◆ Task to complete
In the copy, include no pictures, but reproduce every record exactly.
──────────────────────────────
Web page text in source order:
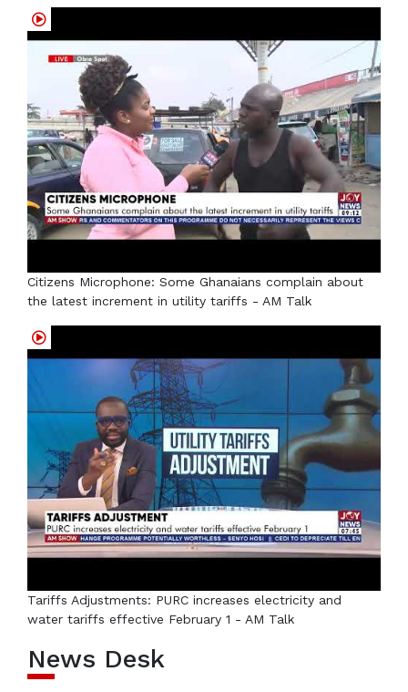
Citizens Microphone: Some Ghanaians complain about
the latest increment in utility tariffs - AM Talk
Tariffs Adjustments: PURC increases electricity and
water tariffs effective February 1 - AM Talk
News Desk
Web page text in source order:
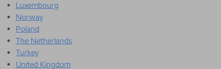
Luxembourg
Norway
Poland
The Netherlands
Turkey
United Kingdom
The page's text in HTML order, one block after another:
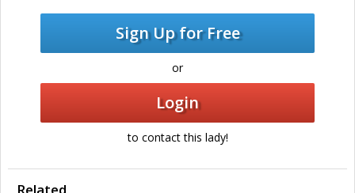
Sign Up for Free
or
Login
to contact this lady!
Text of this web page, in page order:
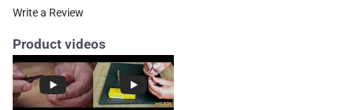
Write a Review
Product videos
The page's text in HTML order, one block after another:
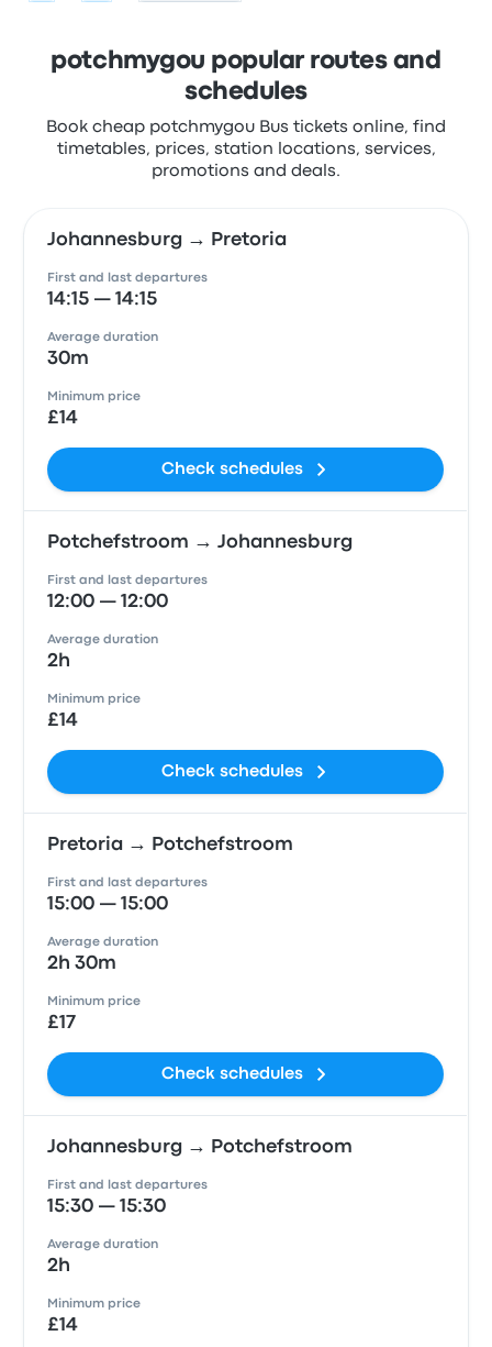
potchmygou popular routes and
schedules
Book cheap potchmygou Bus tickets online, find
timetables, prices, station locations, services,
promotions and deals.
Johannesburg → Pretoria
First and last departures
14:15 — 14:15
Average duration
30m
Minimum price
£14
Check schedules
Potchefstroom → Johannesburg
First and last departures
12:00 — 12:00
Average duration
2h
Minimum price
£14
Check schedules
Pretoria → Potchefstroom
First and last departures
15:00 — 15:00
Average duration
2h 30m
Minimum price
£17
Check schedules
Johannesburg → Potchefstroom
First and last departures
15:30 — 15:30
Average duration
2h
Minimum price
£14
──────────────────────────────
◆ Answer to the exercise
Web page text in source order:
Citizens Microphone: Some Ghanaians complain about
the latest increment in utility tariffs - AM Talk
Tariffs Adjustments: PURC increases electricity and
water tariffs effective February 1 - AM Talk
News Desk
Web page text in source order:
Luxembourg
Norway
Poland
The Netherlands
Turkey
United Kingdom
The page's text in HTML order, one block after another:
Sign Up for Free
or
Login
to contact this lady!
Text of this web page, in page order:
Write a Review
Product videos
The page's text in HTML order, one block after another:
potchmygou popular routes and
schedules
Book cheap potchmygou Bus tickets online, find
timetables, prices, station locations, services,
promotions and deals.
Johannesburg → Pretoria
First and last departures
14:15 — 14:15
Average duration
30m
Minimum price
£14
Check schedules
Potchefstroom → Johannesburg
First and last departures
12:00 — 12:00
Average duration
2h
Minimum price
£14
Check schedules
Pretoria → Potchefstroom
First and last departures
15:00 — 15:00
Average duration
2h 30m
Minimum price
£17
Check schedules
Johannesburg → Potchefstroom
First and last departures
15:30 — 15:30
Average duration
2h
Minimum price
£14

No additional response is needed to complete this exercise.